On security in The Counterinsurgency Field Manual, see paragraph I-67:

Most density recommendations fall within a range of 20 to 25 counterinsurgents for every 1000 residents in an AO [area of operations].  Twenty counterinsurgents per 1000 residents is often considered the minimum troop density required for effective COIN operations; however as with any fixed ratio, such calculations remain very dependent upon the situation.

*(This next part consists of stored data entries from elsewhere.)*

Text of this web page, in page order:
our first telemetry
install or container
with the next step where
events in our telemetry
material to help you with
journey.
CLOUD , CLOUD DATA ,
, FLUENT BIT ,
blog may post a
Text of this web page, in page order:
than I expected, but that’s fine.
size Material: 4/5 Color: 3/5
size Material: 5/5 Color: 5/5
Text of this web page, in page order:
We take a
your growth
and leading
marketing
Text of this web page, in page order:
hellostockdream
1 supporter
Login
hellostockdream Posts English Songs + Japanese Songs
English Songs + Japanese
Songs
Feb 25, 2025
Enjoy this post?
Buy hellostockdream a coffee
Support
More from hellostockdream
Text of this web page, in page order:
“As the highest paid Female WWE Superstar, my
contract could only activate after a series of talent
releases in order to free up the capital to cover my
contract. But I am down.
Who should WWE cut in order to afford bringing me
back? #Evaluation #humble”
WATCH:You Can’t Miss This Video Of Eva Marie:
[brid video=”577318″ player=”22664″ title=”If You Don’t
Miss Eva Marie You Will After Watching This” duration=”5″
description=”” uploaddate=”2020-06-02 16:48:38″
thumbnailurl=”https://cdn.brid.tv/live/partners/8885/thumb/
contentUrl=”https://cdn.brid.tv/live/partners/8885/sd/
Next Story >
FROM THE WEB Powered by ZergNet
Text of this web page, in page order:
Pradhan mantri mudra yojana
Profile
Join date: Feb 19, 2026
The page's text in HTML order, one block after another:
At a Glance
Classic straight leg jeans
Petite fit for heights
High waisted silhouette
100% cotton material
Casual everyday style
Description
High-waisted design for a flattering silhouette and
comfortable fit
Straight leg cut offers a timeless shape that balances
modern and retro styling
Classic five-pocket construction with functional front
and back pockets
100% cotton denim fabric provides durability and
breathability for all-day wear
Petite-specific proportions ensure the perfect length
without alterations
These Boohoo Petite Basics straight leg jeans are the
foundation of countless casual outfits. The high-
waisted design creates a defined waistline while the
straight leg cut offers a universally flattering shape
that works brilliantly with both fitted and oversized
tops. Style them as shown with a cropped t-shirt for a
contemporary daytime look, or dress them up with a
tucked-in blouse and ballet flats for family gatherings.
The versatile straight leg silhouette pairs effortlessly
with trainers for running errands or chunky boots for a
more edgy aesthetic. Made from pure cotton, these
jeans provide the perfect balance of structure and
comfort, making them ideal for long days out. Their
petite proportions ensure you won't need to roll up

With 28 million people living in Afghanistan and around 150,000 ISAF troops, that’s about 5 troops for every 1000 Afghans.  Add members of the Afghan National Army into the mix and we’re still only around 11 troops for every 1000 Afghans.  With a troop ratio closer to levels recommended by the Field Manual, ISAF might be able to provide the security that Afghans currently crave.  On law and accountability in the Field Manual, see paragraph I-132:

Illegitimate actions are those involving the use of power without authority – whether committed by government officials, security forces, or counterinsurgents.  Such actions include unjustified or excessive use of force, unlawful detention, torture, and punishment without trial.  Efforts to build a legitimate government through illegitimate actions are self-defeating, even against insurgents who conceal themselves amid noncombatants and flout the law.  Moreover, participation in COIN operations by U.S forces must follow United States law, including domestic laws, treaties to which the United States is party, and certain HN [host-nation] laws… Any human rights abuses or legal violations committed by U.S. forces quickly become known throughout the local populace and eventually around the world.  Illegitimate actions undermine both long- and short-term COIN efforts.

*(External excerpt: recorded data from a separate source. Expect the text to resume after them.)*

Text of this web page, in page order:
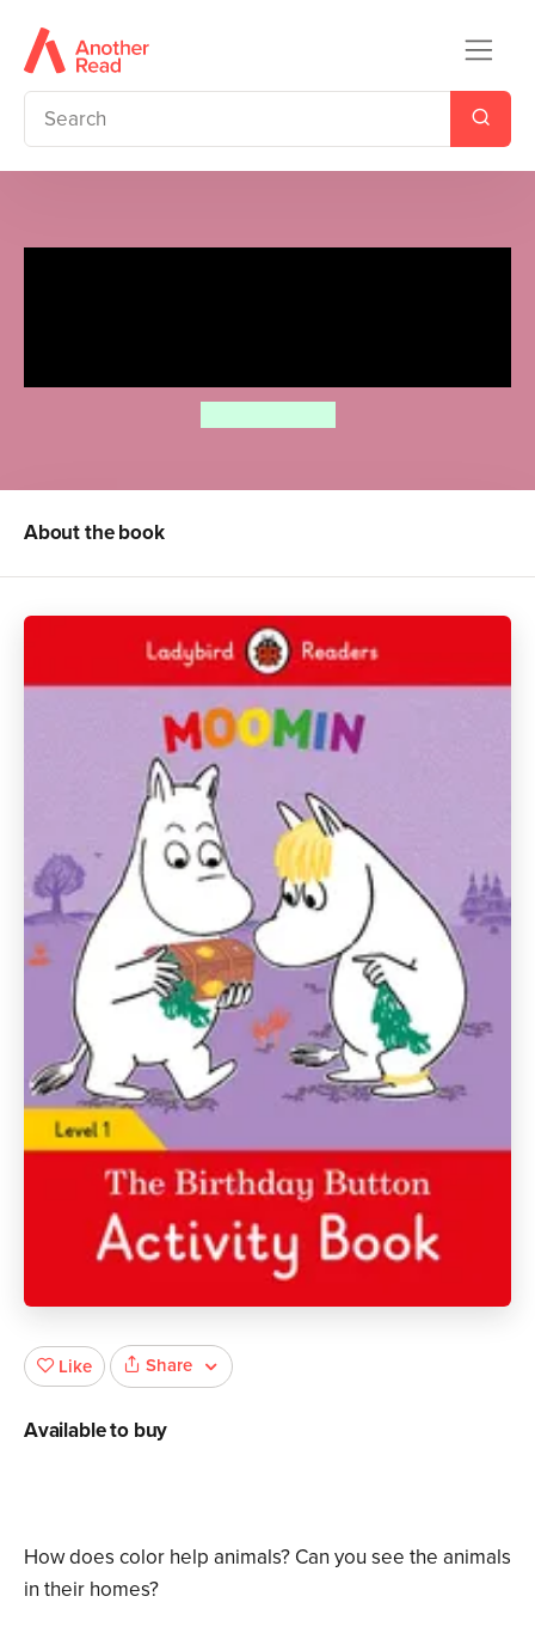
About the book
How does color help animals? Can you see the animals
in their homes?
Like Share
Available to buy
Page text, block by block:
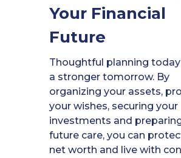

Instead of doing this, the Obama administration has decided to deprive detainees in Bagram of any means for challenging their detention.  And U.S. courts have gone along with it.  The D.C. Circuit Court of Appeals, ruling on this issue earlier this year, quoted the Eisentrager decision of 1950:

Such trials would hamper the war effort and bring aid and comfort to the enemy.  They would diminish the prestige of our commanders, not only with enemies but with wavering neutrals.  It would be difficult to devise more effective fettering of a field commander than to allow the very enemies he is ordered to reduce to submission to call him to account in his own civil courts and divert his efforts and attention from the military offensive abroad to the legal defensive at home.

But this is counterinsurgency, a completely different kind of war, and actually, it’s “difficult to devise more effective fettering” of counterinsurgency than depriving Bagram detainees of access to courts.

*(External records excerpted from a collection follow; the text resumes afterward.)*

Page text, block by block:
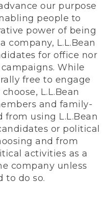
our purpose
people to
power of being
company, L.L.Bean
for office nor
While
free to engage
L.L.Bean
and family-
using L.L.Bean
or political
and from
activities as a
company unless
to do so.
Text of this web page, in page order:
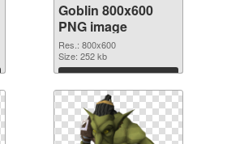
Goblin 800x600
PNG image
Res.: 800x600
Size: 252 kb
Download
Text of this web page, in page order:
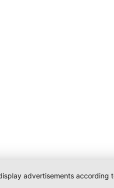
advertisements according
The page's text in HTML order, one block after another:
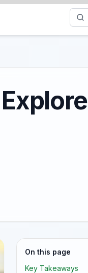
On this page
Key Takeaways
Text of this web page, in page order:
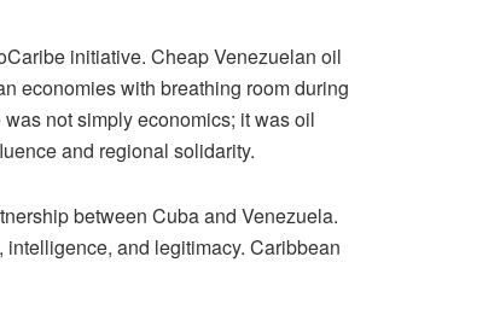
initiative. Cheap Venezuelan oil
economies with breathing room during
not simply economics; it was oil
and regional solidarity.
between Cuba and Venezuela.
and legitimacy. Caribbean

The same thing that happened to communism with the fall of the Soviet Union is happening to counterinsurgency.  The Soviet Union had nothing to do with what Marx wrote, nothing to do with workers controlling the means of production, the original principle behind socialism, and though it was a dictatorship, it was not a dictatorship of the proletariat, as Marx conceived.  And yet, when the Soviet Union fell, the West was inundated with proclamations that communism had failed, the entire idea of it discredited.  Yes, it may look good on paper, but this is what happens when you put it into practice, so it’s no use giving it another try.  Exactly the thing people say about counterinsurgency today.  But like Ghandi said of Western civilization, I still think counterinsurgency would be a good idea.